Healthy Skepticism Library item: 12876
Warning: This library includes all items relevant to health product marketing that we are aware of regardless of quality. Often we do not agree with all or part of the contents.
 
Publication type: news
Sakson S.
Drugmaker Will Manage Diseases to Keep People Healthy, Sell More Drugs
The Associated Press 1994 Nov 29
Full text:
Merck & Co. will use its research expertise to help doctors manage diseases more effectively and cheaply – a strategy that will make people healthier and allow the company to sell more drugs, its chairman said Tuesday.
Raymond Gilmartin outlined the pharmaceutical maker’s plans for “disease management” during a speech to Wall Street securities analysts.
Merck will research the thousands of customers who buy its drugs to prove those drugs are a better choice for treatment of diseases than more expensive surgery and other medical procedures, Gilmartin said.
Armed with such studies, Merck’s prescription drug benefits division, Medco, can approach doctors and show them the drugs’ benefits, he said.
Merck-sponsored research recently proved how Merck’s Zocor and other drugs that lower cholesterol can reduce the risk of heart attack and save lives, Gilmartin said. About 75 percent of the heart attack patients in the world have elevated cholesterol, which can block arteries, but only 10 percent to 20 percent take cholesterol lowering drugs, he said.

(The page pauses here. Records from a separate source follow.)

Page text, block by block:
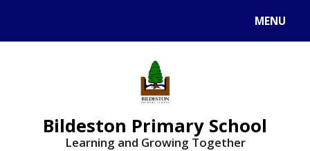
MENU
Bildeston Primary School
Learning and Growing Together
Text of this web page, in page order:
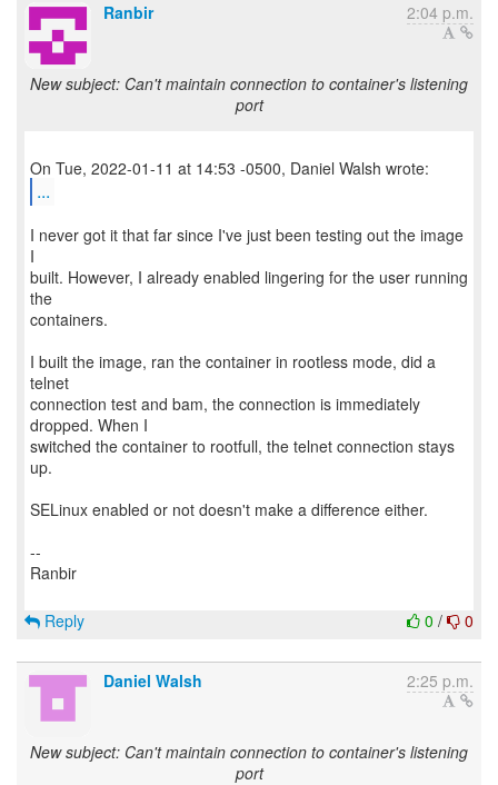
Ranbir 2:04 p.m.
New subject: Can't maintain connection to container's listening
port
...
I never got it that far since I've just been testing out the image
I
built. However, I already enabled lingering for the user running
the
containers.
I built the image, ran the container in rootless mode, did a
telnet
connection test and bam, the connection is immediately
dropped. When I
switched the container to rootfull, the telnet connection stays
up.
SELinux enabled or not doesn't make a difference either.
--
Ranbir
0 / 0
Reply
Daniel Walsh 2:25 p.m.
New subject: Can't maintain connection to container's listening
port
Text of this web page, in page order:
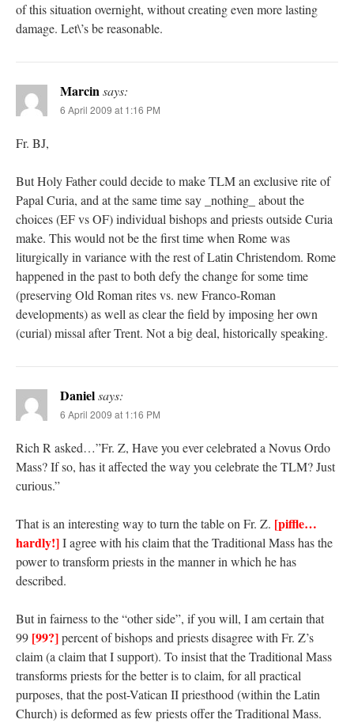
of this situation overnight, without creating even more lasting
damage. Let\’s be reasonable.
Marcinsays:
6 April 2009 at 1:16 PM
Fr. BJ,
But Holy Father could decide to make TLM an exclusive rite of
Papal Curia, and at the same time say _nothing_ about the
choices (EF vs OF) individual bishops and priests outside Curia
make. This would not be the first time when Rome was
liturgically in variance with the rest of Latin Christendom. Rome
happened in the past to both defy the change for some time
(preserving Old Roman rites vs. new Franco-Roman
developments) as well as clear the field by imposing her own
(curial) missal after Trent. Not a big deal, historically speaking.
Danielsays:
6 April 2009 at 1:16 PM
Rich R asked…”Fr. Z, Have you ever celebrated a Novus Ordo
Mass? If so, has it affected the way you celebrate the TLM? Just
curious.”
That is an interesting way to turn the table on Fr. Z. [piffle…
hardly!]I agree with his claim that the Traditional Mass has the
power to transform priests in the manner in which he has
described.
But in fairness to the “other side”, if you will, I am certain that
99 [99?]percent of bishops and priests disagree with Fr. Z’s
claim (a claim that I support). To insist that the Traditional Mass
transforms priests for the better is to claim, for all practical
purposes, that the post-Vatican II priesthood (within the Latin
Church) is deformed as few priests offer the Traditional Mass.
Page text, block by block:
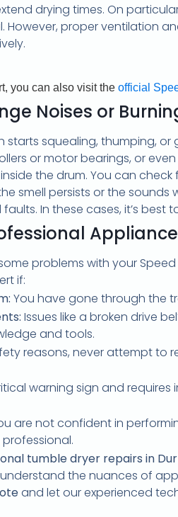
drying times. On
However, proper ventilation
you can also visit the official
Noises or
squealing, thumping, or
or motor bearings, or
the drum. You can check
smell persists or the sounds
In these cases, it’s best
problems with your
if:
You have gone through the
Issues like a broken drive
and tools.
reasons, never attempt to
warning sign and
are not confident in
tumble dryer repairs in
the nuances of
and let our experienced
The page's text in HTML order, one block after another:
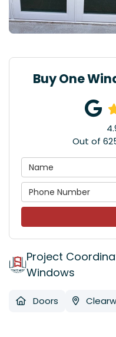
Buy One
Out of
Project
Windows
Doors
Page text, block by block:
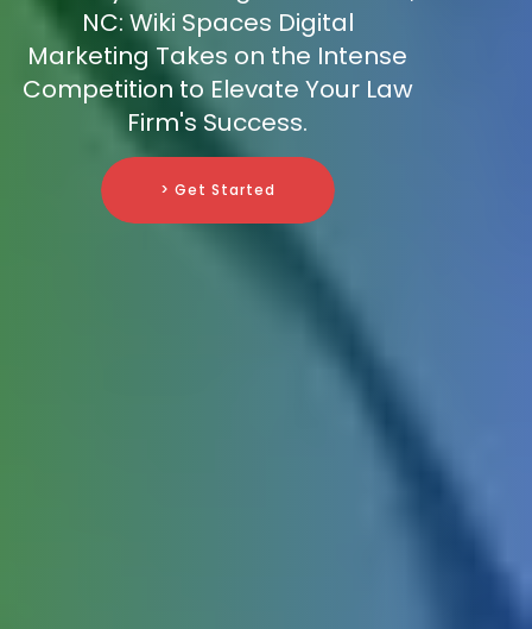
NC: Wiki Spaces Digital
Marketing Takes on the Intense
Competition to Elevate Your Law
Firm's Success.
> Get Started
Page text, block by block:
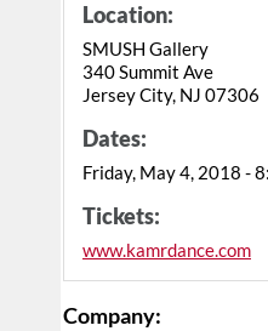
Location:
SMUSH Gallery
340 Summit Ave
Jersey City, NJ 07306
Dates:
Friday, May 4, 2018 -
Tickets:
www.kamrdance.com
Company:
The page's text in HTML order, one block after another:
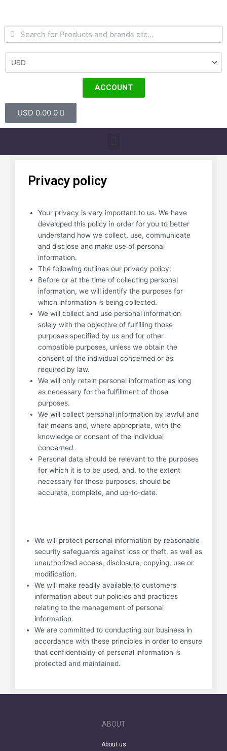
content
Search
Search
ACCOUNT
USD 0.00 0
Cart
Privacy policy
Your privacy is very important to us. We have
developed this policy in order for you to better
understand how we collect, use, communicate
and disclose and make use of personal
information.
The following outlines our privacy policy:
Before or at the time of collecting personal
information, we will identify the purposes for
which information is being collected.
We will collect and use personal information
solely with the objective of fulfilling those
purposes specified by us and for other
compatible purposes, unless we obtain the
consent of the individual concerned or as
required by law.
We will only retain personal information as long
as necessary for the fulfillment of those
purposes.
We will collect personal information by lawful and
fair means and, where appropriate, with the
knowledge or consent of the individual
concerned.
Personal data should be relevant to the purposes
for which it is to be used, and, to the extent
necessary for those purposes, should be
accurate, complete, and up-to-date.
We will protect personal information by reasonable
security safeguards against loss or theft, as well as
unauthorized access, disclosure, copying, use or
modification.
We will make readily available to customers
information about our policies and practices
relating to the management of personal
information.
We are committed to conducting our business in
accordance with these principles in order to ensure
that confidentiality of personal information is
protected and maintained.
ABOUT
About us
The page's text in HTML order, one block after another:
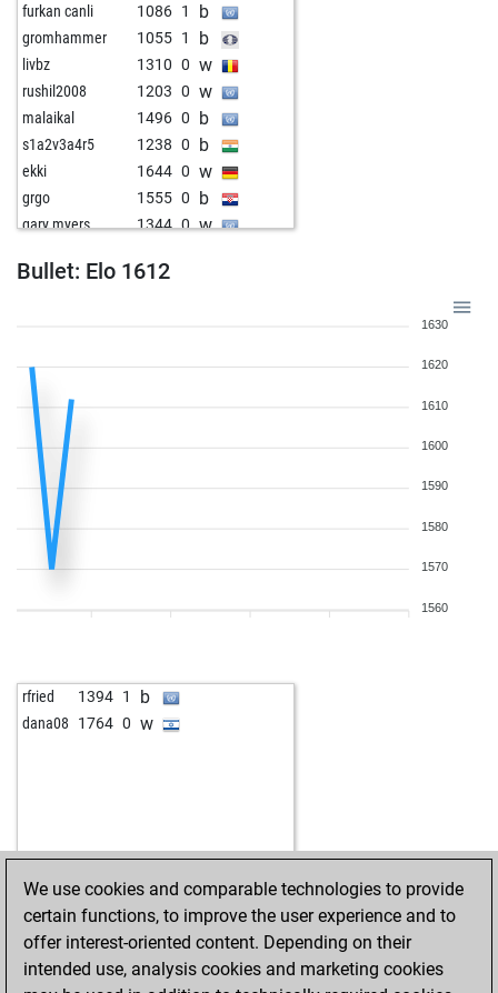
furkan canli 1086 1 b
gromhammer 1055 1 b
livbz 1310 0 w
rushil2008 1203 0 w
malaikal 1496 0 b
s1a2v3a4r5 1238 0 b
ekki 1644 0 w
grgo 1555 0 b
gary myers 1344 0 w
Bullet: Elo 1612
1630
1620
1610
1600
1590
1580
1570
1560
rfried 1394 1 b
dana08 1764 0 w
We use cookies and comparable technologies to provide
certain functions, to improve the user experience and to
offer interest-oriented content. Depending on their
intended use, analysis cookies and marketing cookies

Studies still underway are intended to prove that Merck’s prostate enlargement drug Proscar cuts urinary problems and the need for prostate surgery, and that its experimental drug Fosamax reduces broken bones among victims of osteoporosis.
“To us, disease management means treating diseases more effectively primarily by using pharmaceuticals more effectively,” Gilmartin told the New York Society of Securities Analysts. “And, by the use of pharmaceuticals, changing health outcomes and improving the quality of health care. In the process, the use of drugs may go up, but total health care costs will go down.”
The disease management concept is getting increased discussion in drug industry circles as manufacturers seek ways to keep profits growing in an era when insurance companies and health care plans are demanding lower costs.
Drugmakers no longer are able to impose annual double-digit price increases as they did in the 1980s. They hope to capitalize on the fact that drugs – despite their high costs – are still often the cheapest way to treat diseases.